**Saved data entries**
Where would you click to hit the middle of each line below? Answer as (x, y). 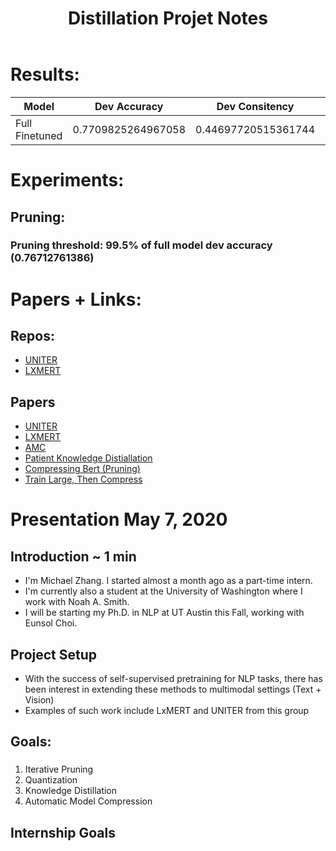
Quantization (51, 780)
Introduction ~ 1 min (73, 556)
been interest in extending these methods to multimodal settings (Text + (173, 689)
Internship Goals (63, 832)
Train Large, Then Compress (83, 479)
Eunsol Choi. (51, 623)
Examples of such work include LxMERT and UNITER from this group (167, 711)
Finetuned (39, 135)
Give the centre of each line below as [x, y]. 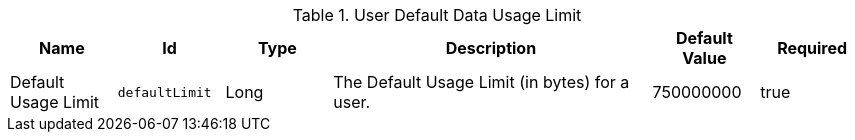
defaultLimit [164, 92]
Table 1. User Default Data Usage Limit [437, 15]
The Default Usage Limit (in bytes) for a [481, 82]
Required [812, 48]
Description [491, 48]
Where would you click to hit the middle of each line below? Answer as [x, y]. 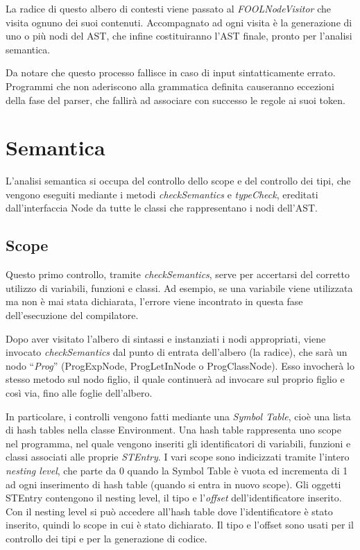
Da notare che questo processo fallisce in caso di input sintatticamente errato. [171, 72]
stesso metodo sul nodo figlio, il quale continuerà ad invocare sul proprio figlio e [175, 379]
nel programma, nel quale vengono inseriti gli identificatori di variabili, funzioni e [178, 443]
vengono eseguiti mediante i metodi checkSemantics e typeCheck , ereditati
---
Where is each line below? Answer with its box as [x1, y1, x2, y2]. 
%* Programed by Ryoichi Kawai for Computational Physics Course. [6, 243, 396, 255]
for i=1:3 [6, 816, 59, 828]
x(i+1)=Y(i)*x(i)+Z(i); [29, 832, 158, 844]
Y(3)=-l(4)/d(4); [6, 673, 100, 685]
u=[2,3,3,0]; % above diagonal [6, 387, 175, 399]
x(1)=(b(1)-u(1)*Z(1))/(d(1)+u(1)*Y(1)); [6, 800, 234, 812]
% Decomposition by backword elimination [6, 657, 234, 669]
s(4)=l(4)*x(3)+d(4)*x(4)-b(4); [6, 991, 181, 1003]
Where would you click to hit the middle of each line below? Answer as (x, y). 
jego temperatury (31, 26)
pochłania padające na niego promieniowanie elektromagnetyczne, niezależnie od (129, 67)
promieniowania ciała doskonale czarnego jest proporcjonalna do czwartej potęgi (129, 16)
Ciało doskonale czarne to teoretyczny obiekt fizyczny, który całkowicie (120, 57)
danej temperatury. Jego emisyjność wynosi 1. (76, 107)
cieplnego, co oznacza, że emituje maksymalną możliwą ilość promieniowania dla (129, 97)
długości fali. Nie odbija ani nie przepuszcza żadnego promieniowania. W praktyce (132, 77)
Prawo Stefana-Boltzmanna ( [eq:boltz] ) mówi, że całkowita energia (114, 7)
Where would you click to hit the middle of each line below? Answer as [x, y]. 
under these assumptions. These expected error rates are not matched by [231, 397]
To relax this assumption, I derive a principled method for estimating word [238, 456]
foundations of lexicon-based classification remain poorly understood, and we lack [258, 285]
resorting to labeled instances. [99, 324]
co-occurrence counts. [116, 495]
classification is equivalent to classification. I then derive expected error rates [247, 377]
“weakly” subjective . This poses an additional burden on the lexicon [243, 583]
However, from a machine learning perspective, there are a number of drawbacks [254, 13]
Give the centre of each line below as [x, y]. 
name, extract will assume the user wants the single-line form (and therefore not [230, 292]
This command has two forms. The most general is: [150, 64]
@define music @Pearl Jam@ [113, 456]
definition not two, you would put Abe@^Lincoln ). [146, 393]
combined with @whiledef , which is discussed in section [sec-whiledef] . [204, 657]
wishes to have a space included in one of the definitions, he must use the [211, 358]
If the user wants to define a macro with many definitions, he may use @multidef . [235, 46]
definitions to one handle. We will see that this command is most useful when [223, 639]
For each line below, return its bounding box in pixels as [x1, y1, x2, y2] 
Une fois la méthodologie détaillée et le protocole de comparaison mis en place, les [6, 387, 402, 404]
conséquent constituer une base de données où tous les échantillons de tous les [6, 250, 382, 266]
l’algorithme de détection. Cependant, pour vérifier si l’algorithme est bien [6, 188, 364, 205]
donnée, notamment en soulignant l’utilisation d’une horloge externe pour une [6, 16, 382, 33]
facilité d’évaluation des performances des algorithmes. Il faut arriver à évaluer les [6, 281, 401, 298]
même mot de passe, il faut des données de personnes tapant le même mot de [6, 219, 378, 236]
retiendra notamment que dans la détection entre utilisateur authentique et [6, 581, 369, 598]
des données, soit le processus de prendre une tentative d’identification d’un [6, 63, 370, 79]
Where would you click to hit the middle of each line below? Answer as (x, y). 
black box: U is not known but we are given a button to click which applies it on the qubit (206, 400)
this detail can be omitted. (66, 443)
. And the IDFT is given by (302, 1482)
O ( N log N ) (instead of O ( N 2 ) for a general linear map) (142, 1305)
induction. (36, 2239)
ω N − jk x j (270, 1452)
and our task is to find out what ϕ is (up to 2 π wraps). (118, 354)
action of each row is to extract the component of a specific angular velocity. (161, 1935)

**Task objective**
Take the records above and return, word for word, only the lines that fall from the line with "facilité d’évaluation des" to the line with "action of each", both of them included.

**Final answer**
facilité d’évaluation des performances des algorithmes. Il faut arriver à évaluer les [6, 281, 401, 298]
même mot de passe, il faut des données de personnes tapant le même mot de [6, 219, 378, 236]
retiendra notamment que dans la détection entre utilisateur authentique et [6, 581, 369, 598]
des données, soit le processus de prendre une tentative d’identification d’un [6, 63, 370, 79]
Where would you click to hit the middle of each line below? Answer as (x, y). 
black box: U is not known but we are given a button to click which applies it on the qubit (206, 400)
this detail can be omitted. (66, 443)
. And the IDFT is given by (302, 1482)
O ( N log N ) (instead of O ( N 2 ) for a general linear map) (142, 1305)
induction. (36, 2239)
ω N − jk x j (270, 1452)
and our task is to find out what ϕ is (up to 2 π wraps). (118, 354)
action of each row is to extract the component of a specific angular velocity. (161, 1935)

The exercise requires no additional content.